Eagle Mine
- Location: Colorado, United States; 39°31′40″N 106°23′42″W﻿ / ﻿39.527769°N 106.394940°W;
- Products: Zinc
- Closed: 1984
- Company: Viacom International

= Eagle Mine (Colorado) =

Abandoned mine in Colorado, US

Eagle Mine is an abandoned mine near the ghost town of Gilman and about one mile southeast of Minturn, in the U.S. state of Colorado.

Mining began in the 1880s, initially for gold and silver but focusing predominantly on zinc during later stages of its operation. After the mine's closure in 1984 and the abandonment of Gilman, a 235 acre area, which included 8 million tons of mine waste, was designated a Superfund site by the Environmental Protection Agency (EPA) and placed on the National Priorities List in 1986.

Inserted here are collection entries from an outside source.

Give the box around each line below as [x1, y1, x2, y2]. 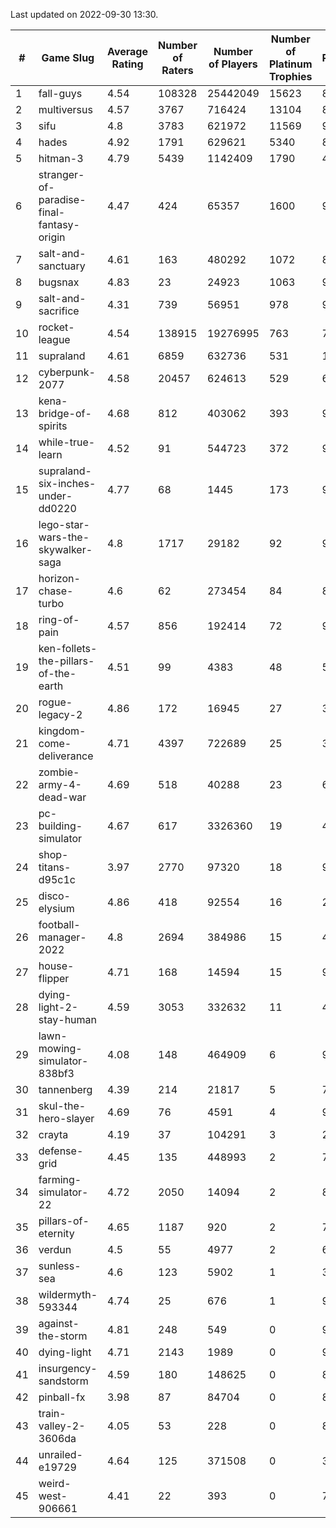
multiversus [38, 103, 93, 116]
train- [38, 1407, 67, 1420]
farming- [38, 1173, 82, 1186]
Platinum [268, 57, 313, 71]
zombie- [38, 765, 80, 779]
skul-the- [38, 1099, 87, 1113]
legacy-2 [38, 708, 83, 721]
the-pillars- [38, 654, 95, 668]
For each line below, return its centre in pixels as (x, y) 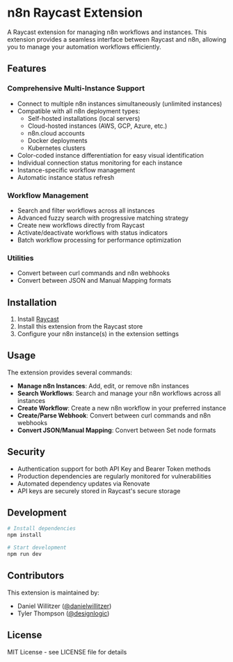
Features (27, 68)
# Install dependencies (42, 529)
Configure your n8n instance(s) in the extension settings (98, 334)
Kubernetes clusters (56, 148)
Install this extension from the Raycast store (80, 326)
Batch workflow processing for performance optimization (99, 240)
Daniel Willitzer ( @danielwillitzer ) (64, 606)
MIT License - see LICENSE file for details (67, 652)
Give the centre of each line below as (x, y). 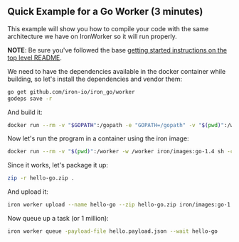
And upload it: (28, 192)
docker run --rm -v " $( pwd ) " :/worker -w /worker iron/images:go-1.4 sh (116, 152)
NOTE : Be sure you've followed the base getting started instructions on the (117, 50)
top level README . (35, 57)
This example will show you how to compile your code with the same (108, 28)
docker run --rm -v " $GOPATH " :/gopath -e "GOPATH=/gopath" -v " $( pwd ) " (116, 125)
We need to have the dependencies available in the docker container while (117, 71)
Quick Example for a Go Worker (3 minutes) (105, 12)
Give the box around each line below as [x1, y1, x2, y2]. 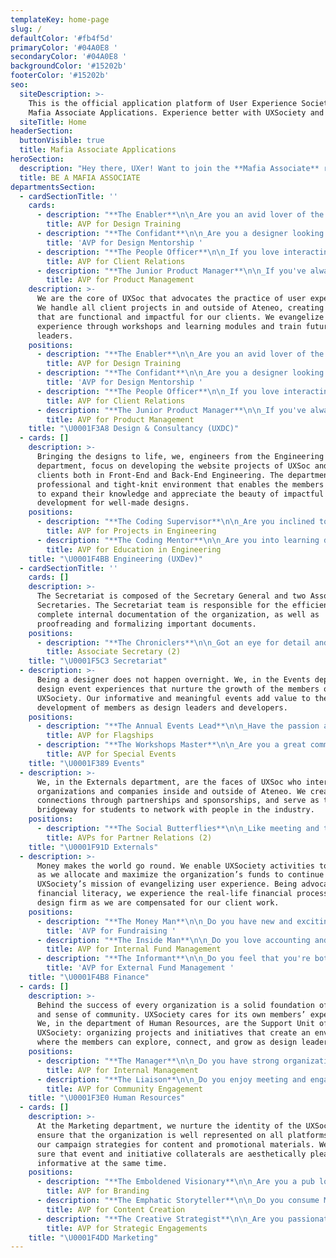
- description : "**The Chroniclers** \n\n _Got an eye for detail [36, 637, 311, 648]
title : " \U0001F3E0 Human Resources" [28, 1093, 186, 1103]
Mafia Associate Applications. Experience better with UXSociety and [28, 107, 325, 118]
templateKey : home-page [10, 14, 110, 25]
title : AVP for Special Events [46, 749, 177, 759]
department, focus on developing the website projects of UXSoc [36, 461, 311, 471]
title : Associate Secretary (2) [46, 647, 182, 657]
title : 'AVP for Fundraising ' [46, 926, 177, 936]
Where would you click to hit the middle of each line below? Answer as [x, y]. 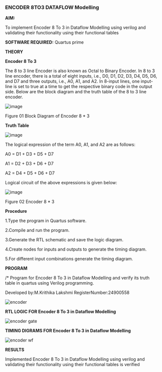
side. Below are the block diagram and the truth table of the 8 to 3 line [76, 92]
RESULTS [15, 350]
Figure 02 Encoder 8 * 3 [30, 202]
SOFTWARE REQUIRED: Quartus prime [45, 42]
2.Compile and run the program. [37, 230]
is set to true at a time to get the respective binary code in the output [83, 86]
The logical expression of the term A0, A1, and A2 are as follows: [70, 144]
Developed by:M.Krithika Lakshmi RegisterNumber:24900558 [67, 293]
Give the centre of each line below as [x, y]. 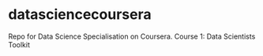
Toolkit [19, 44]
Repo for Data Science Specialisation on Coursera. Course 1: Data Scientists [132, 36]
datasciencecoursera [80, 15]
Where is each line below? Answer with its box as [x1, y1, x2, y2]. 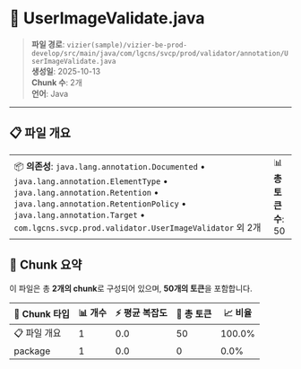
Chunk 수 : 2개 [30, 76, 83, 88]
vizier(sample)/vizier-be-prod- [66, 40, 188, 49]
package [13, 345, 51, 357]
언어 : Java [30, 88, 69, 99]
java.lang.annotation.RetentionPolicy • [13, 197, 186, 209]
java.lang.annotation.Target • [13, 208, 146, 221]
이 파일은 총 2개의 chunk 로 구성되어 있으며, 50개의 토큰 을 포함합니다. [9, 283, 253, 294]
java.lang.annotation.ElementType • [13, 174, 168, 187]
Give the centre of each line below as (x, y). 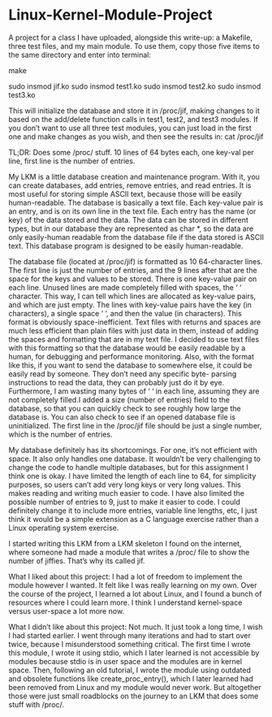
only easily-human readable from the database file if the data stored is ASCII (136, 237)
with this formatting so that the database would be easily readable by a (127, 348)
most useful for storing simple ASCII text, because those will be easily (125, 193)
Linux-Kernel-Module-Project (110, 15)
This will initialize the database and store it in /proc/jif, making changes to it (134, 111)
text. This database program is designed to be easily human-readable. (126, 246)
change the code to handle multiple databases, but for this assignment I (129, 467)
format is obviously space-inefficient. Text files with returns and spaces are (135, 322)
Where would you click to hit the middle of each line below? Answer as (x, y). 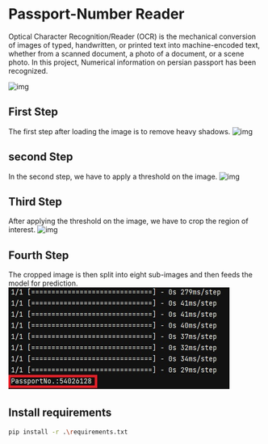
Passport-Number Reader (96, 14)
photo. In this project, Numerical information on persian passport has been (132, 62)
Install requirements (60, 412)
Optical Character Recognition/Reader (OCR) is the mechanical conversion (132, 36)
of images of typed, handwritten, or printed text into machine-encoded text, (134, 44)
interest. (22, 230)
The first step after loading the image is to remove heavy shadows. (119, 131)
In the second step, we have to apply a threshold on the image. (113, 176)
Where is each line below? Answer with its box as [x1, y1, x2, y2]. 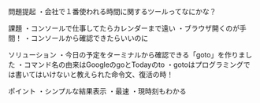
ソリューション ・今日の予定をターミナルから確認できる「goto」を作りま [8, 50, 246, 59]
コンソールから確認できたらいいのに [30, 34, 148, 42]
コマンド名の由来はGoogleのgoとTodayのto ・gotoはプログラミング [23, 60, 244, 69]
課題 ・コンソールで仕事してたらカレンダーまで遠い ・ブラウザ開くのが [8, 24, 240, 33]
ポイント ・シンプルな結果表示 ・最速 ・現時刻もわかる [8, 86, 187, 96]
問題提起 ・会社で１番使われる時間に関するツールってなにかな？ [8, 7, 217, 16]
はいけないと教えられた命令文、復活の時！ [35, 70, 174, 79]
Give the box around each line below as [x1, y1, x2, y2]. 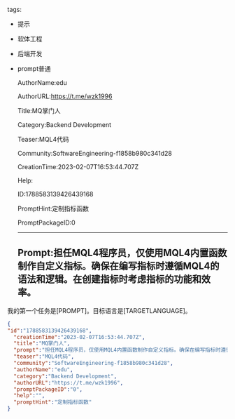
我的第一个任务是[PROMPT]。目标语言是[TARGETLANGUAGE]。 [7, 306, 192, 314]
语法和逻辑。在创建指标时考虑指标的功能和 [17, 273, 201, 286]
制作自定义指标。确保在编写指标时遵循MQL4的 [17, 260, 220, 272]
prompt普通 [17, 65, 51, 72]
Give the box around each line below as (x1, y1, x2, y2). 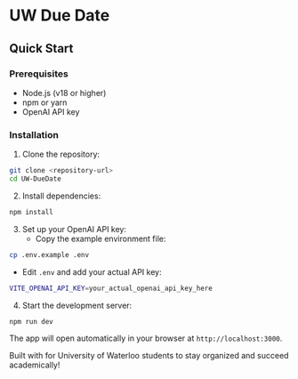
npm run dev (9, 317, 53, 326)
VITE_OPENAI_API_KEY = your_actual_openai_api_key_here (9, 284, 213, 293)
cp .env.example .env (9, 250, 90, 259)
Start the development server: (21, 300, 133, 310)
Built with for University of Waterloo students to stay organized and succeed (9, 351, 289, 361)
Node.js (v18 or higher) (21, 87, 107, 98)
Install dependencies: (21, 190, 101, 201)
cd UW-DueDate (9, 174, 62, 183)
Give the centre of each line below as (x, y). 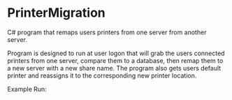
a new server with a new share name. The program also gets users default (114, 68)
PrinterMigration (57, 13)
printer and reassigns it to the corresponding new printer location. (102, 76)
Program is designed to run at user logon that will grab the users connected (116, 53)
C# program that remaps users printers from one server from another (107, 32)
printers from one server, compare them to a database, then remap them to (115, 60)
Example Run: (27, 89)
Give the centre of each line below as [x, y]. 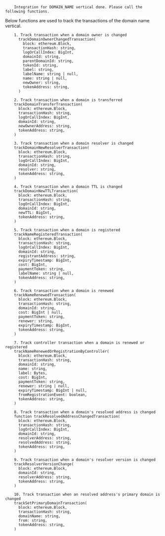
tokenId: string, [41, 65]
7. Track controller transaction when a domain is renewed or [79, 343]
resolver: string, [37, 169]
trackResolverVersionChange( [44, 464]
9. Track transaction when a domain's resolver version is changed [85, 460]
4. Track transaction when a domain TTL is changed [68, 187]
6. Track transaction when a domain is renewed [64, 291]
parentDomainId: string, [48, 61]
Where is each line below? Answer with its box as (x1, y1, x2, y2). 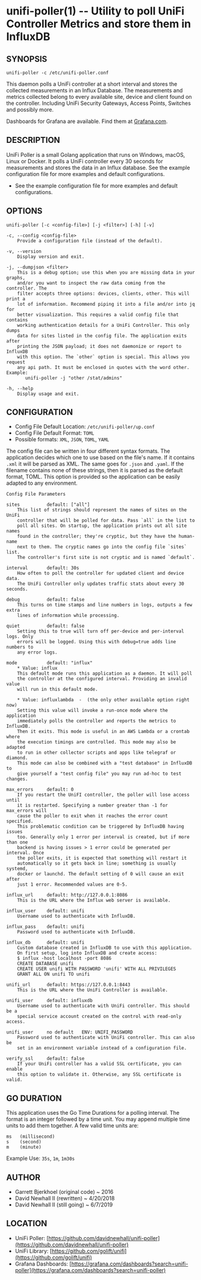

Eagle Mine had been owned by the New Jersey Zinc Company, in its later years a subsidiary of Gulf+Western. Viacom International was identified by the EPA as the successor in interest to the mine. According to the EPA, the mining operations left large amounts of arsenic, cadmium, copper, lead, and zinc in the soil and caused large fish die-offs in the Eagle River, threatening drinking water in the town of Minturn downstream on the Eagle River. The cleanup plan, implemented beginning in 1988, included plugging and flooding the mine, collecting and treating mine and ground water in a new treatment plant, as well as removing, treating, and capping the waste products. A report by the EPA in 2000 concluded that cleanup operations had substantially reduced public health risks and improved the water quality in the Eagle River.